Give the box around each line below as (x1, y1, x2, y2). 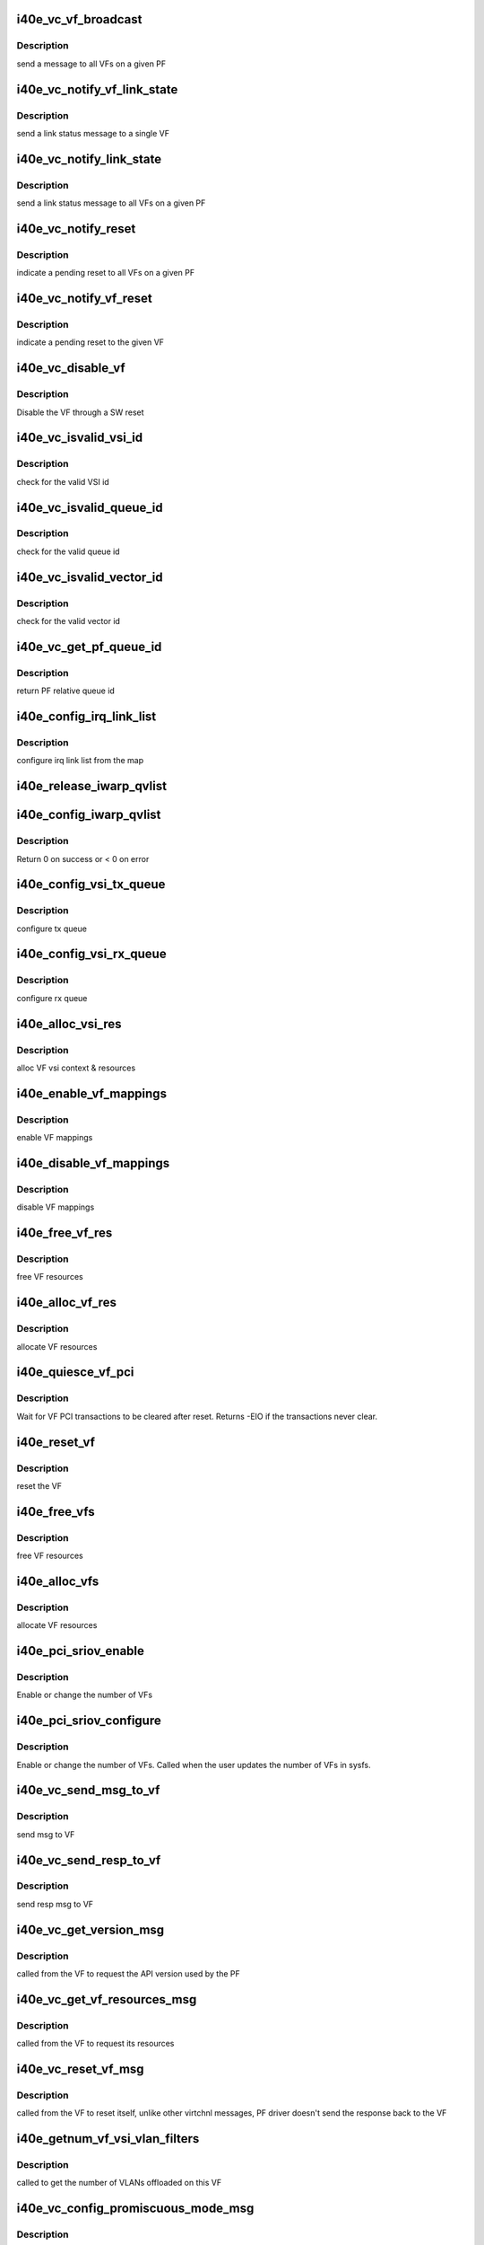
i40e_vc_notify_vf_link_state (16, 82, 178, 97)
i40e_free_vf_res (16, 1226, 113, 1241)
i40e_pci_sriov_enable (16, 1643, 145, 1659)
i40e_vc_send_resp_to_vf (16, 1853, 161, 1868)
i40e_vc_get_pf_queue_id (16, 638, 162, 655)
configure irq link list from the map (16, 755, 144, 766)
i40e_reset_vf (16, 1434, 96, 1449)
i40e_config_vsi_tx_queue (16, 876, 166, 893)
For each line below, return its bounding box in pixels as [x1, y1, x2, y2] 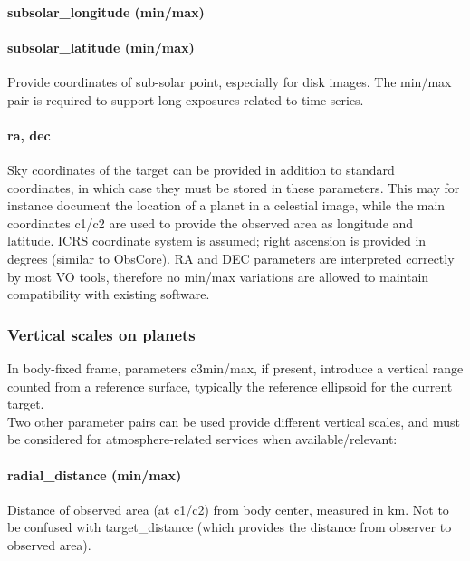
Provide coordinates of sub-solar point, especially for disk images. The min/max [7, 72, 452, 91]
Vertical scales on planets [7, 323, 196, 345]
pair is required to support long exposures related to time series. [7, 90, 364, 109]
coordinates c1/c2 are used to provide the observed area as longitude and [7, 213, 414, 232]
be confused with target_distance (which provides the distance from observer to [7, 517, 452, 537]
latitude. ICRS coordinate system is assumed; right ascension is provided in [7, 231, 427, 250]
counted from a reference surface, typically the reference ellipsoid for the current [7, 376, 453, 395]
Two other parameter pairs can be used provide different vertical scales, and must [7, 411, 460, 430]
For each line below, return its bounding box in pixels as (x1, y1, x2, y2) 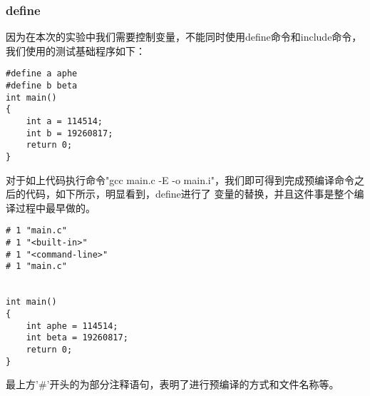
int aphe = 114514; (26, 320, 118, 331)
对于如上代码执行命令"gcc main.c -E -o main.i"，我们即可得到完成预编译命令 (6, 172, 354, 187)
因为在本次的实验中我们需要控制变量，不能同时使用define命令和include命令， (6, 29, 362, 44)
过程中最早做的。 (15, 200, 96, 215)
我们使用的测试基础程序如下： (6, 43, 145, 58)
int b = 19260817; (26, 128, 113, 138)
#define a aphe (6, 68, 78, 79)
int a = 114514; (26, 116, 103, 127)
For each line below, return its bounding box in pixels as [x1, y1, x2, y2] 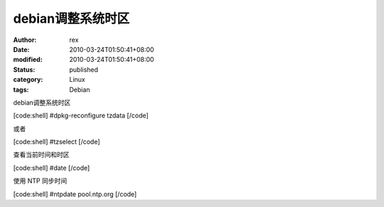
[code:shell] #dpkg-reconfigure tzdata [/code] [13, 111, 149, 120]
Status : [13, 65, 36, 74]
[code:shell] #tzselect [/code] [13, 137, 100, 146]
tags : [13, 85, 29, 94]
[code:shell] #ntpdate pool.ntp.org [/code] [13, 189, 137, 198]
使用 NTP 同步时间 [13, 176, 68, 185]
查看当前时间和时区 [13, 150, 70, 159]
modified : [13, 55, 43, 64]
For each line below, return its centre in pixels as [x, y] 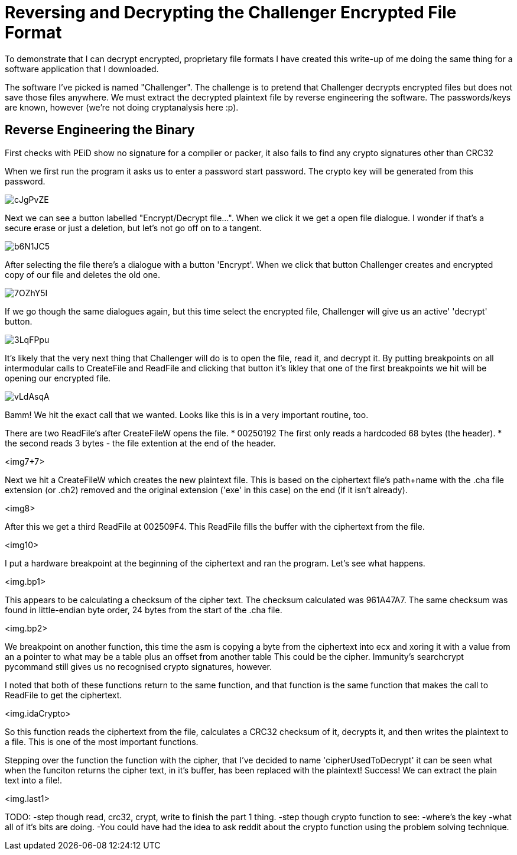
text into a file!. [34, 780]
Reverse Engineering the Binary [100, 130]
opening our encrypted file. [58, 378]
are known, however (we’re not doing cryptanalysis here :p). [122, 107]
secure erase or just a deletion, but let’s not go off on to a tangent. [133, 228]
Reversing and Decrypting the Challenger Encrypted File [231, 12]
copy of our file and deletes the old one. [82, 274]
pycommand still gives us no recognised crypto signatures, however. [139, 666]
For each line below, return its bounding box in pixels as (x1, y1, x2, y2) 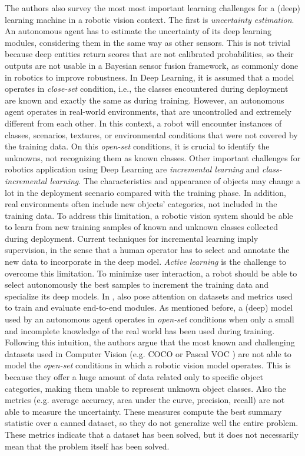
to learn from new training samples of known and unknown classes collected (5, 221, 279, 233)
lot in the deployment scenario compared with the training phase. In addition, (5, 186, 286, 198)
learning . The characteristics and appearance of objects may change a (49, 174, 301, 187)
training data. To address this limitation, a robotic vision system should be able (5, 209, 293, 221)
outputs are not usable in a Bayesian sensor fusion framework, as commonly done (5, 59, 299, 71)
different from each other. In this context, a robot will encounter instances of (5, 117, 282, 129)
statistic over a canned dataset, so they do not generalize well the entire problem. (5, 417, 299, 429)
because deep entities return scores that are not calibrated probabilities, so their (5, 48, 294, 60)
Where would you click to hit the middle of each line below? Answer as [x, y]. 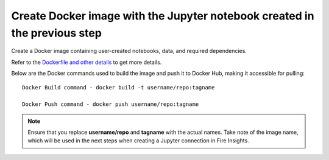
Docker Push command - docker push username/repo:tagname [111, 104]
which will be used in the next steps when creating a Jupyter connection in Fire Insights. [138, 141]
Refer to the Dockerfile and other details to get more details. [87, 62]
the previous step [56, 33]
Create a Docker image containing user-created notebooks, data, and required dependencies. [129, 51]
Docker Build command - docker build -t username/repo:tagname [119, 87]
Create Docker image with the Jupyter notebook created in [163, 16]
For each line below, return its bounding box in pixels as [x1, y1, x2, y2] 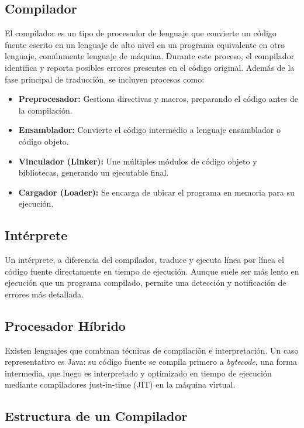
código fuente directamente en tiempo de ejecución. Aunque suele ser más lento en [5, 265, 299, 277]
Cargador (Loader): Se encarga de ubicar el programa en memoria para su [18, 186, 295, 198]
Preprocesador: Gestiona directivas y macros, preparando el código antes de [18, 93, 299, 105]
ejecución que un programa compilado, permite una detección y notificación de [5, 276, 286, 289]
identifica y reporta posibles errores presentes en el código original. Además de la [5, 61, 295, 73]
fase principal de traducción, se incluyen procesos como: [5, 73, 205, 85]
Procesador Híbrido [5, 316, 126, 334]
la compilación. [18, 104, 72, 116]
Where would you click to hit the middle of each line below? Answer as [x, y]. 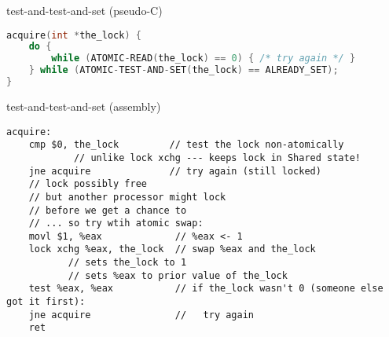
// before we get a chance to [108, 210]
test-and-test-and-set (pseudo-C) [84, 10]
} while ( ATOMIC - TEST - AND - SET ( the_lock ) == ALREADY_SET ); [183, 70]
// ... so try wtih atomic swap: [116, 223]
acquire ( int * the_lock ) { [74, 35]
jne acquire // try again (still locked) [175, 171]
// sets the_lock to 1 [127, 263]
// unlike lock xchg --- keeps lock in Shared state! [217, 158]
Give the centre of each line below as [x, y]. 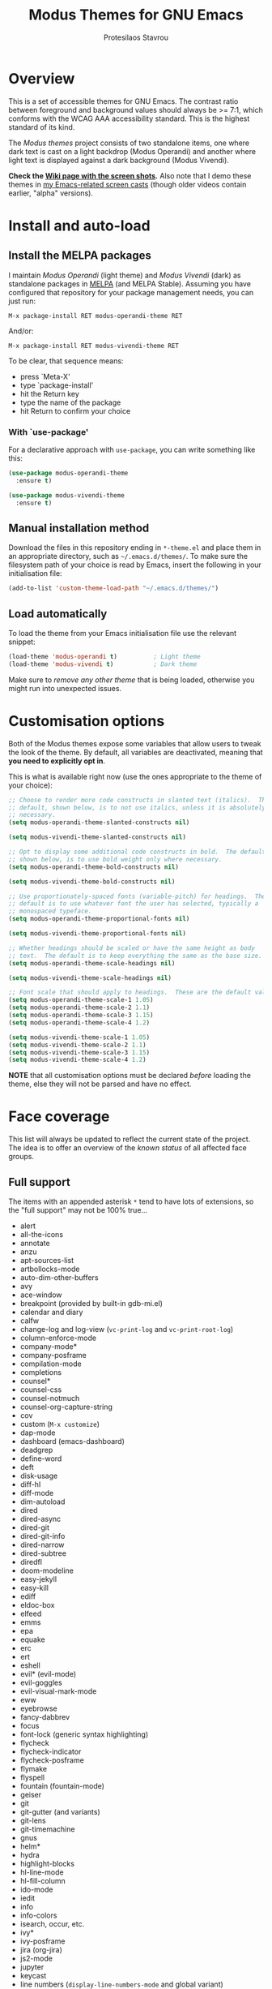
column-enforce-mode [58, 1338]
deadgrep [36, 1450]
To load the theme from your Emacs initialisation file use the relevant [123, 633]
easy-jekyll [38, 1579]
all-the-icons [41, 1235]
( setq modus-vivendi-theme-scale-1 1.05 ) [79, 1037]
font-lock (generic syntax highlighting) [84, 1734]
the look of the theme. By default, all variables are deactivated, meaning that [136, 752]
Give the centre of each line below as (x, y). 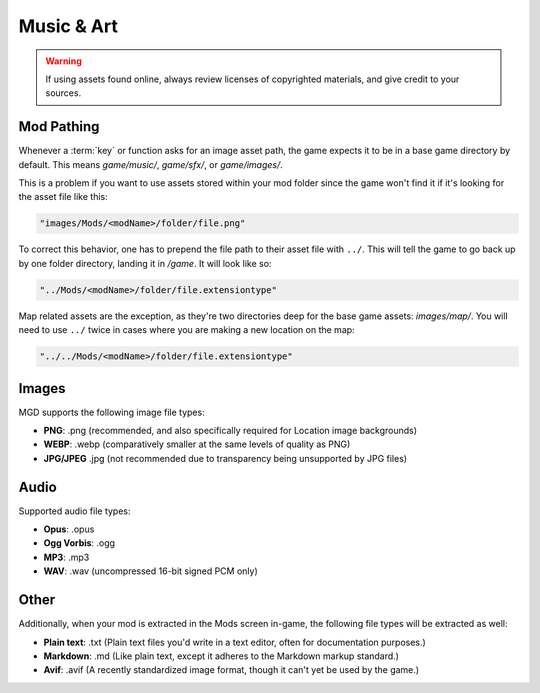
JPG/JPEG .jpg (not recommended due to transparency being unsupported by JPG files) (225, 458)
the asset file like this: (63, 197)
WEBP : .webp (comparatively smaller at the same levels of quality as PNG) (197, 444)
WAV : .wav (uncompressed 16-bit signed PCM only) (151, 571)
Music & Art (68, 26)
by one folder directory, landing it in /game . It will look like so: (145, 263)
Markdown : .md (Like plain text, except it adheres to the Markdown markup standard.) (221, 656)
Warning (63, 61)
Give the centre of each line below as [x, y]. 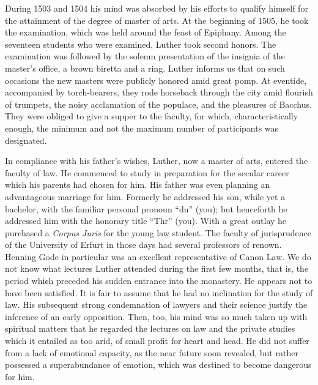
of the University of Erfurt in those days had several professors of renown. [143, 245]
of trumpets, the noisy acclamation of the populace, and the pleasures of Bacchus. [158, 104]
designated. [26, 140]
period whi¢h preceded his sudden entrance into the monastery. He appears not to [159, 281]
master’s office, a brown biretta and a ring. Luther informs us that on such [145, 68]
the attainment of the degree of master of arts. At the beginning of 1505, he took [157, 20]
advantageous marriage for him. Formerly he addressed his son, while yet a [145, 196]
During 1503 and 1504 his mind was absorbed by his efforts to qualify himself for [157, 8]
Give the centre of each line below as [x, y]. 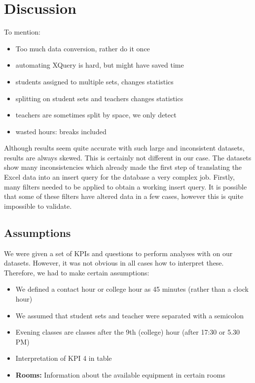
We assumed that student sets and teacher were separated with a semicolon [129, 315]
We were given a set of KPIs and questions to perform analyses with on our [118, 253]
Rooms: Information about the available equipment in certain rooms [120, 374]
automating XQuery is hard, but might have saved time [100, 65]
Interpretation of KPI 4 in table [64, 358]
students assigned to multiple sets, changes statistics [94, 81]
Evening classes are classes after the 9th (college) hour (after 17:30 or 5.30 [128, 332]
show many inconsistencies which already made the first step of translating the [123, 167]
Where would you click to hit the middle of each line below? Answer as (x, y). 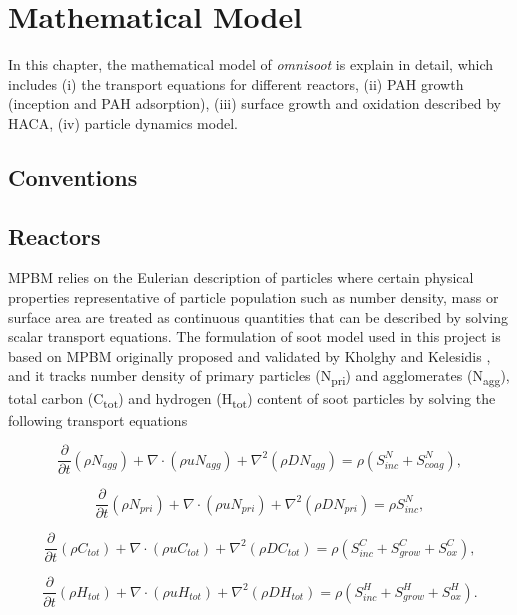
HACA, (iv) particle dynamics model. (123, 122)
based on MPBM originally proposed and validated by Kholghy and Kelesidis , (249, 355)
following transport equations (98, 419)
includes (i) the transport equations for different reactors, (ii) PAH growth (236, 83)
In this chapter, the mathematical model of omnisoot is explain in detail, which (251, 64)
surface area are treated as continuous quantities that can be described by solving (258, 316)
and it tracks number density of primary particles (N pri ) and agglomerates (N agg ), (259, 377)
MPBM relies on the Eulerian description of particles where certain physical (241, 277)
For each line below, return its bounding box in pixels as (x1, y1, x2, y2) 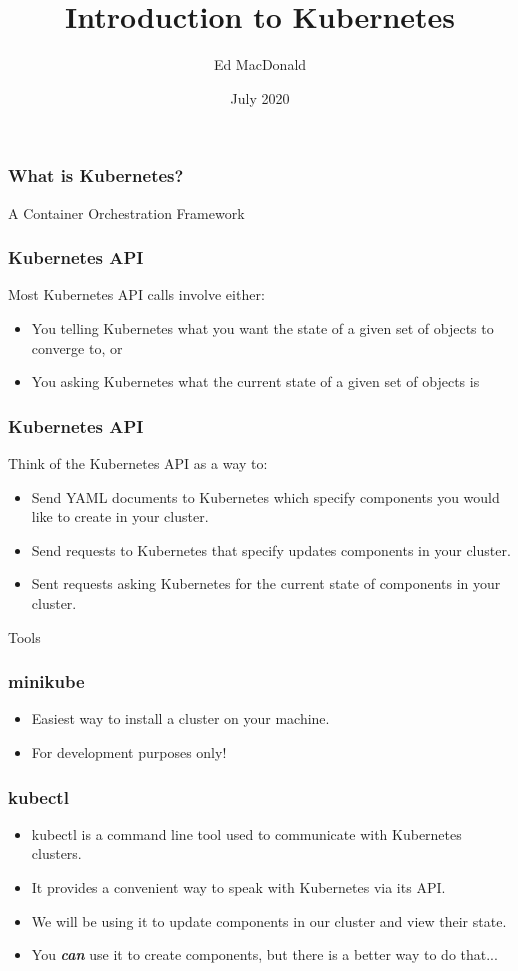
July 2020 (230, 87, 290, 108)
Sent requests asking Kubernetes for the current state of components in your (31, 573, 501, 594)
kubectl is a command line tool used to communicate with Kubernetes (31, 823, 462, 844)
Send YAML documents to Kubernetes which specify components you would (31, 486, 500, 507)
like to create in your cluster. (31, 506, 209, 527)
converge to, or (31, 337, 123, 358)
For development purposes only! (31, 741, 227, 762)
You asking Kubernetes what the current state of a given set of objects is (31, 371, 480, 392)
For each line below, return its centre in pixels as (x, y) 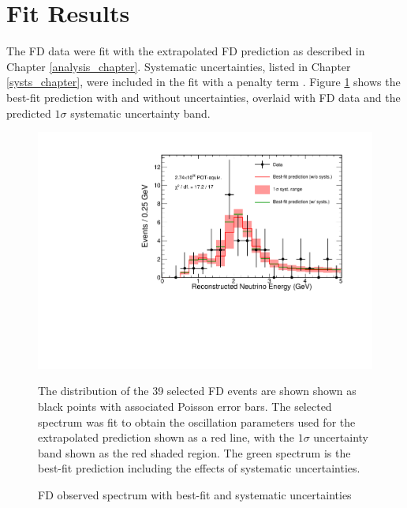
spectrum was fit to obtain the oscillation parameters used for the (197, 421)
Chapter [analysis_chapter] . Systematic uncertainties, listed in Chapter (179, 66)
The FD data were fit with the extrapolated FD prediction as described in (186, 51)
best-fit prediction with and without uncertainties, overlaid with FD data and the (203, 97)
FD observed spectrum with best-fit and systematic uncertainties (195, 494)
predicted (29, 113)
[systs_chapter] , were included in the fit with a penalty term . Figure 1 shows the (203, 82)
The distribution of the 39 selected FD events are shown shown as (197, 391)
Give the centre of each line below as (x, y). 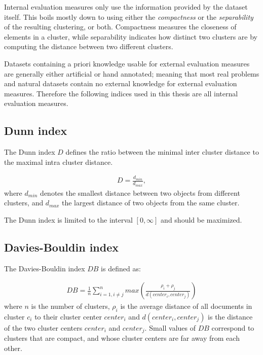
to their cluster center (68, 316)
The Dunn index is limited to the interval (68, 219)
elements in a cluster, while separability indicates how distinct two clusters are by (131, 36)
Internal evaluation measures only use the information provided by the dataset (126, 7)
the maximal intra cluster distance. (59, 162)
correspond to (233, 327)
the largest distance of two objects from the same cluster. (151, 203)
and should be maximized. (201, 219)
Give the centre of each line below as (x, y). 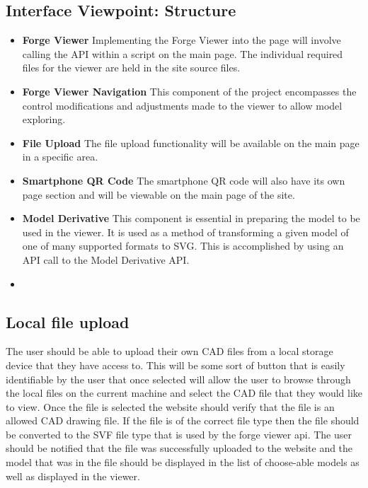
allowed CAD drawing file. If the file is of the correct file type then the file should (183, 420)
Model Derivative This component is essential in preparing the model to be (191, 218)
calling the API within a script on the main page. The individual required (183, 53)
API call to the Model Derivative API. (106, 259)
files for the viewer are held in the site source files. (131, 68)
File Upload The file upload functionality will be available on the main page (191, 143)
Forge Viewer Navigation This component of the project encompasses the (189, 91)
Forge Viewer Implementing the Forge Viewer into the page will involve (182, 40)

- - -

WHAT IS REQUIRED –
Could you repeat exactly the lines from the first one of the records above through the line containing "int a = 114514; (26, 116, 103, 127)", leaving out any pictures?

ANSWER –
Give the box around each line below as (x1, y1, x2, y2). 
i40e_vc_notify_vf_link_state (16, 82, 178, 97)
i40e_free_vf_res (16, 1226, 113, 1241)
i40e_pci_sriov_enable (16, 1643, 145, 1659)
i40e_vc_send_resp_to_vf (16, 1853, 161, 1868)
i40e_vc_get_pf_queue_id (16, 638, 162, 655)
configure irq link list from the map (16, 755, 144, 766)
i40e_reset_vf (16, 1434, 96, 1449)
i40e_config_vsi_tx_queue (16, 876, 166, 893)
For each line below, return its bounding box in pixels as [x1, y1, x2, y2] 
Provide coordinates of sub-solar point, especially for disk images. The min/max [7, 72, 452, 91]
Vertical scales on planets [7, 323, 196, 345]
pair is required to support long exposures related to time series. [7, 90, 364, 109]
coordinates c1/c2 are used to provide the observed area as longitude and [7, 213, 414, 232]
be confused with target_distance (which provides the distance from observer to [7, 517, 452, 537]
latitude. ICRS coordinate system is assumed; right ascension is provided in [7, 231, 427, 250]
counted from a reference surface, typically the reference ellipsoid for the current [7, 376, 453, 395]
Two other parameter pairs can be used provide different vertical scales, and must [7, 411, 460, 430]
For each line below, return its bounding box in pixels as (x1, y1, x2, y2) 
int aphe = 114514; (26, 320, 118, 331)
对于如上代码执行命令"gcc main.c -E -o main.i"，我们即可得到完成预编译命令 (6, 172, 354, 187)
因为在本次的实验中我们需要控制变量，不能同时使用define命令和include命令， (6, 29, 362, 44)
过程中最早做的。 (15, 200, 96, 215)
我们使用的测试基础程序如下： (6, 43, 145, 58)
int b = 19260817; (26, 128, 113, 138)
#define a aphe (6, 68, 78, 79)
int a = 114514; (26, 116, 103, 127)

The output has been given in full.